Configure the maximum payload size per message for the sink and input queues using queue.sink.max_payload_size_kb or queue.source.max_payload_size_kb, respectively.

{
    "queue": {
       "sink": {
          "max_payload_size_kb": 10  // Configures the maximum payload size per message for the sink queue to 10 KB. Default: 8 KB.
       },
       "source": {
          "max_payload_size_kb": 1024  // Configures the maximum payload size per message for the input queue to 1024 KB (1 MB). Default: 8 KB.
       }
    }
}

Memory allocation ratio

Adjust the memory allocation between the input and sink queues using queue.sink.memory_ratio.
```
{
    "queue": {
       "sink": {
          "memory_ratio": 0.9  // Configures the memory ratio for the sink queue. Default: 0.5.
       }
    }
}
```
Note
By default, the input and sink queues share memory equally. Increase queue.sink.memory_ratio if the sink queue needs more space (for example, text input and image output), or decrease it for the reverse.

Horizontal auto scaling

How it works

The system dynamically scales inference replicas based on queue state, including scaling to zero when the queue is empty. The following diagram illustrates the mechanism.

Procedure

In the service list, click the target service name.
Go to the Auto Scaling tab. In the Auto Scaling section, click Enable Auto Scaling.

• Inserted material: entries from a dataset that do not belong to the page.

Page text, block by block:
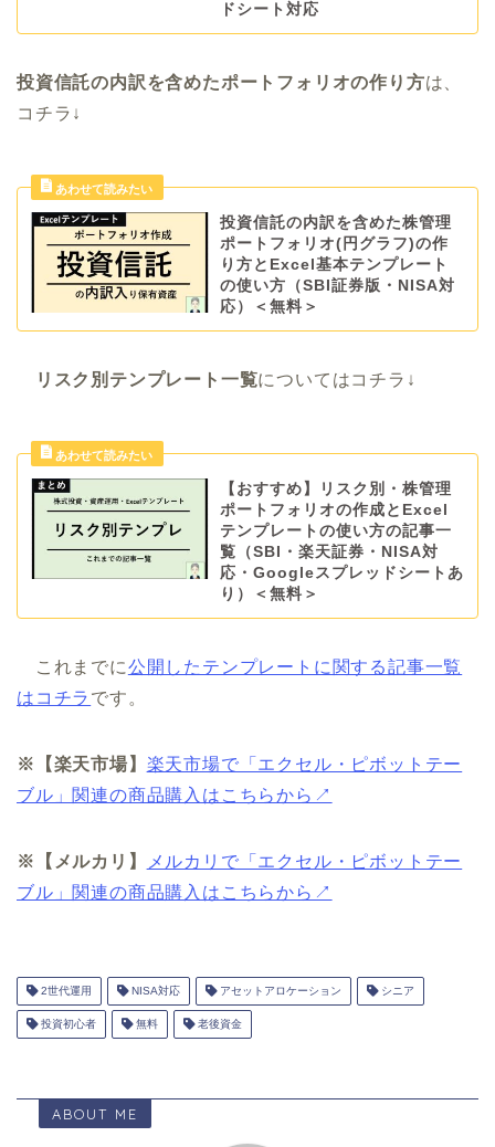
ドシート対応
投資信託の内訳を含めたポートフォリオの作り方は、
コチラ↓
投資信託の内訳を含めた株管理
ポートフォリオ(円グラフ)の作
り方とExcel基本テンプレート
の使い方（SBI証券版・NISA対
応）＜無料＞
リスク別テンプレート一覧についてはコチラ↓
【おすすめ】リスク別・株管理
ポートフォリオの作成とExcel
テンプレートの使い方の記事一
覧（SBI・楽天証券・NISA対
応・Googleスプレッドシートあ
り）＜無料＞
これまでに公開したテンプレートに関する記事一覧
はコチラ です。
※【楽天市場】 楽天市場で「エクセル・ピボットテー
ブル」関連の商品購入はこちらから↗
※【メルカリ】
メルカリで「エクセル・ピボットテー
ブル」関連の商品購入はこちらから↗
2世代運用 NISA対応 アセットアロケーション シニア
投資初心者 無料 老後資金
ABOUT ME
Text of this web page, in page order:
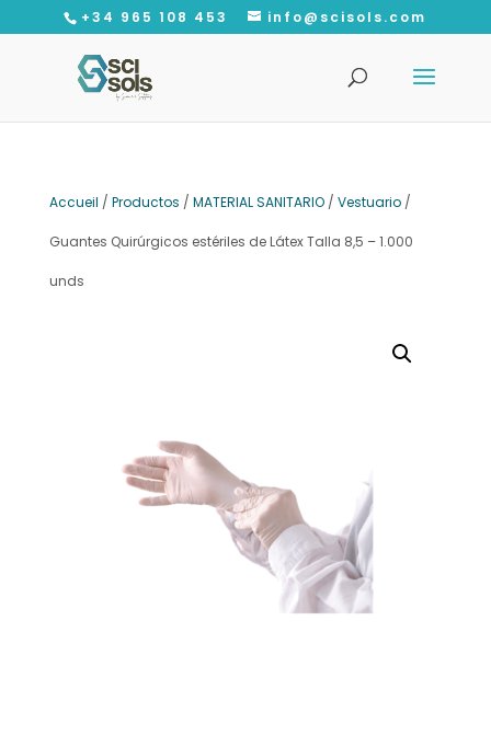
+34 965 108 453 info@scisols.com
Recherche
de
produits
Accueil / Productos / MATERIAL SANITARIO/ Vestuario/
Guantes Quirúrgicos estériles de Látex Talla 8,5 – 1.000
unds
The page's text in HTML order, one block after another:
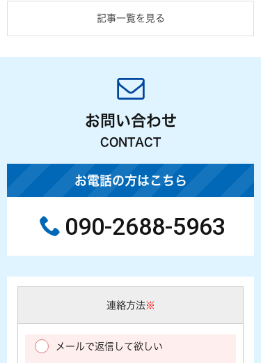
記事一覧を見る
お問い合わせ
CONTACT
お電話の方はこちら
090-2688-5963
連絡方法※
メールで返信して欲しい
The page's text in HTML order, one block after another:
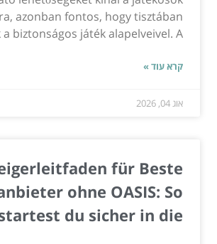
azonban fontos, hogy tisztában
biztonságos játék alapelveivel. A...
קרא עוד »
אוג 04, 2026
für Beste
ohne OASIS: So
du sicher in die
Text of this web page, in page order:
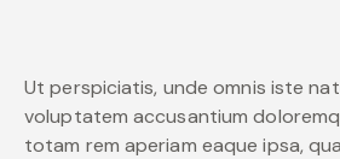
Ut perspiciatis, unde omnis iste
voluptatem accusantium
totam rem aperiam eaque ipsa,
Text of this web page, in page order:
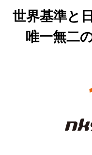
世界基準と
唯一無二
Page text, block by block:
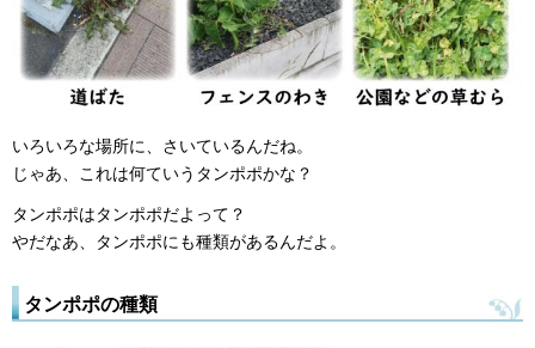
いろいろな場所に、さいているんだね。
じゃあ、これは何ていうタンポポかな？
タンポポはタンポポだよって？
やだなあ、タンポポにも種類があるんだよ。
タンポポの種類
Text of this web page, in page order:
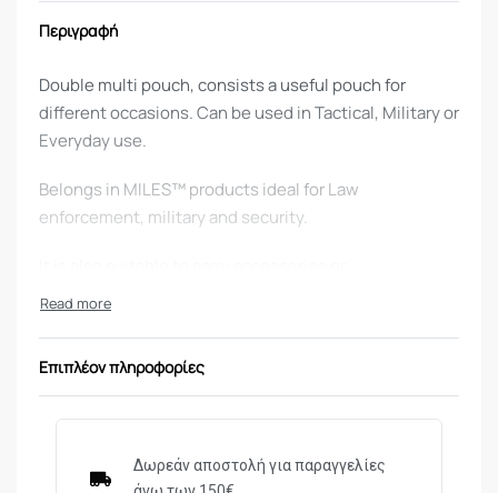
Περιγραφή
Double multi pouch, consists a useful pouch for
different occasions. Can be used in Tactical, Military or
Everyday use.
Belongs in MILES™ products ideal for Law
enforcement, military and security.
Grenades/flashbangs. There are hook n loop closing
Specifications
100% Nylon 500D Cordura®
Modular MOLLE/PALS system
UTX® Duraflex® Buckles
Επιπλέον πληροφορίες
Δωρεάν αποστολή για παραγγελίες
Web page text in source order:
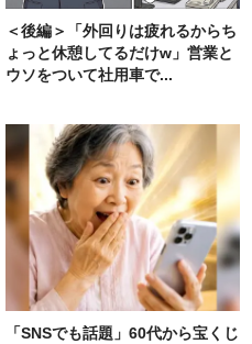
＜後編＞「外回りは疲れるからち
ょっと休憩してるだけw」営業と
ウソをついて社用車で...
「SNSでも話題」60代から宝くじ
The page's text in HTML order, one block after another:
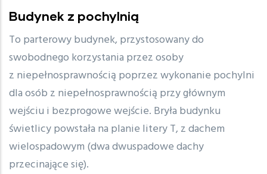
Budynek z pochylnią
To parterowy budynek, przystosowany do
swobodnego korzystania przez osoby
z niepełnosprawnością poprzez wykonanie pochylni
dla osób z niepełnosprawnością przy głównym
wejściu i bezprogowe wejście. Bryła budynku
świetlicy powstała na planie litery T, z dachem
wielospadowym (dwa dwuspadowe dachy
przecinające się).
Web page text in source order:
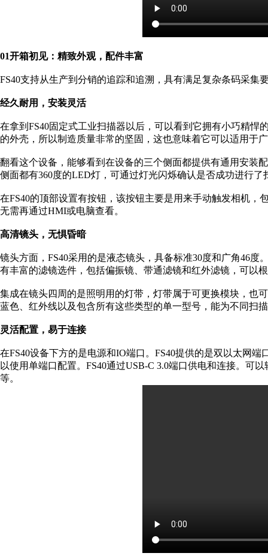
01开箱初见：精致外观，配件丰富
FS40支持从生产到分销的追踪和追溯，具有满足复杂条码采集
经久耐用，安装灵活
在拿到FS40固定式工业扫描器以后，可以看到它拥有小巧精悍
的外壳，所以制造质量非常的坚固，这也意味着它可以适用于
翻看这个设备，能够看到在设备的三个侧面都提供有通用安装
侧面都有360度的LED灯，可通过灯光闪烁确认是否成功进行了
在FS40的顶部设置有按钮，该按钮主要是用来手动触发相机
无需再通过HMI或电脑查看。
高清镜头，无惧昏暗
镜头方面，FS40采用的是液态镜头，具备标准30度和广角46
有丰富的滤镜选件，包括偏振镜、带通滤镜和红外滤镜，可以
集成在镜头四周的是照明用的灯带，灯带属于可更换模块，也
蓝色、红外线以及包含所有这些类型的单一型号，能为不同扫
灵活配置，易于连接
在FS40设备下方的是电源和IO端口。FS40提供的是双以太网
以使用单端口配置。FS40通过USB-C 3.0端口供电和连接。可
等。
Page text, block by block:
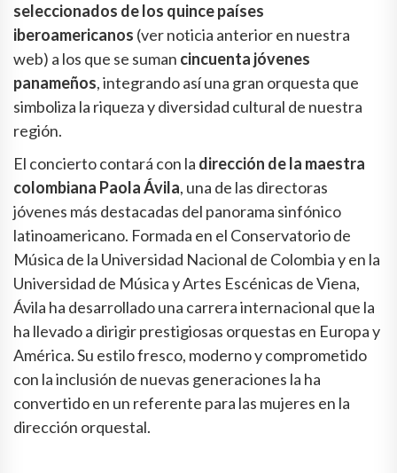
seleccionados de los quince países
iberoamericanos (ver noticia anterior en nuestra
web) a los que se suman cincuenta jóvenes
panameños, integrando así una gran orquesta que
simboliza la riqueza y diversidad cultural de nuestra
región.
El concierto contará con la dirección de la maestra
colombiana Paola Ávila, una de las directoras
jóvenes más destacadas del panorama sinfónico
latinoamericano. Formada en el Conservatorio de
Música de la Universidad Nacional de Colombia y en la
Universidad de Música y Artes Escénicas de Viena,
Ávila ha desarrollado una carrera internacional que la
ha llevado a dirigir prestigiosas orquestas en Europa y
América. Su estilo fresco, moderno y comprometido
con la inclusión de nuevas generaciones la ha
convertido en un referente para las mujeres en la
dirección orquestal.
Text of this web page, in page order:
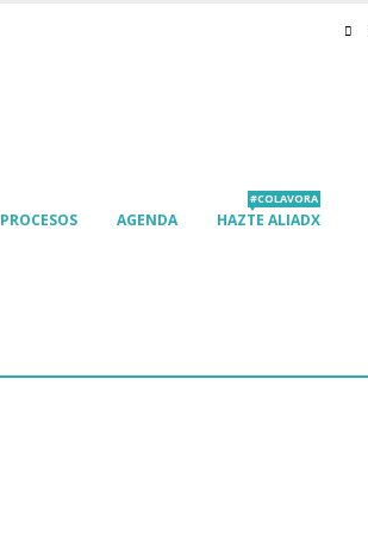
PROCESOS AGENDA HAZTE ALIADX
#COLAVORA
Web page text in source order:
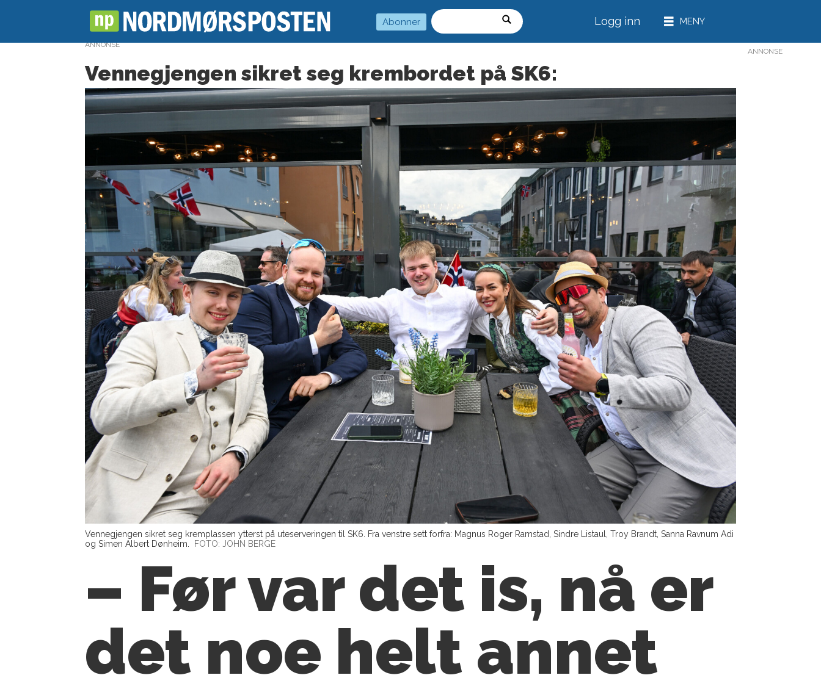
Abonner
Søk
Logg inn
ANNONSE
Vennegjengen sikret seg krembordet på SK6:
Vennegjengen sikret seg kremplassen ytterst på uteserveringen til SK6. Fra venstre sett forfra: Magnus Roger Ramstad, Sindre Listaul, Troy Brandt, Sanna Ravnum Adi
og Simen Albert Dønheim.
FOTO: JOHN BERGE
– Før var det is, nå er
det noe helt annet
ANNONSE
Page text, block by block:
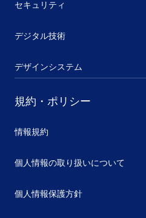
セキュリティ
デジタル技術
デザインシステム
規約・ポリシー
情報規約
個人情報の取り扱いについて
個人情報保護方針
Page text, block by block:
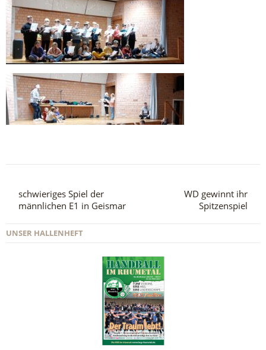
schwieriges Spiel der
männlichen E1 in Geismar
WD gewinnt ihr
Spitzenspiel
UNSER HALLENHEFT
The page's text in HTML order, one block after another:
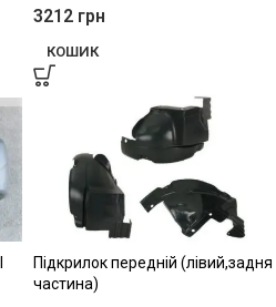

In the Auto Scaling Settings dialog box, configure the parameters.

Basic settings:

Parameter	Description	Example
Minimum Replicas	Minimum replicas for scale-in operations. Minimum value: 0.	0
Maximum Replicas	Maximum replicas for scale-out operations. Maximum value: 1000.	10
General Scaling Metrics	Built-in performance metrics used to trigger scaling. Asynchronous Queue Length represents the average number of queued tasks per replica.	Select Asynchronous Queue Length and set the threshold to 10.

Advanced settings:

Parameter	Description	Example
Scale-out Starts in	Observation window for scale-out decisions. After scale-out triggers, the system observes metrics during this period. If metric values fall below threshold, scale-out cancels. Unit: seconds. The default value is `0` seconds, which means the scale-out is performed immediately.	0
Scale-in Starts in	Observation window for scale-in decisions—the key parameter to prevent service jitter. Scale-in occurs only after metrics remain below threshold for this entire duration. Unit: seconds. Default: `300` seconds. This protects against frequent scale-in events from traffic fluctuations. Do not set too low to maintain service stability.	300
Scale-in to 0 Instance Starts in	When Minimum Replicas is `0`, this parameter defines wait time before replica count reduces to `0`.	600
Scale-from-Zero Replica Count	Replica count to add when service scales from `0` replicas.	1

Full parameter details and eascmd usage are in Horizontal auto scaling.